Data for this task:
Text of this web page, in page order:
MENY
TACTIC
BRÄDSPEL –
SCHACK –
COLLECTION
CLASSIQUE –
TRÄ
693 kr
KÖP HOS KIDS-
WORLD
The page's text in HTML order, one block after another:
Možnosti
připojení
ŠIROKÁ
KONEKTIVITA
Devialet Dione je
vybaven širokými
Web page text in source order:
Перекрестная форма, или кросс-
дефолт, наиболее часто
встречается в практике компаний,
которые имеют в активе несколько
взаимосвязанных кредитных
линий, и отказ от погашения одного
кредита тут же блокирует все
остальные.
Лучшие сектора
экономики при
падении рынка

Your assignment: Only the last part of the entries above is needed: please copy the line with "The page's text" and each line after it exactly.

Task solution:
The page's text in HTML order, one block after another:
Možnosti
připojení
ŠIROKÁ
KONEKTIVITA
Devialet Dione je
vybaven širokými
Web page text in source order:
Перекрестная форма, или кросс-
дефолт, наиболее часто
встречается в практике компаний,
которые имеют в активе несколько
взаимосвязанных кредитных
линий, и отказ от погашения одного
кредита тут же блокирует все
остальные.
Лучшие сектора
экономики при
падении рынка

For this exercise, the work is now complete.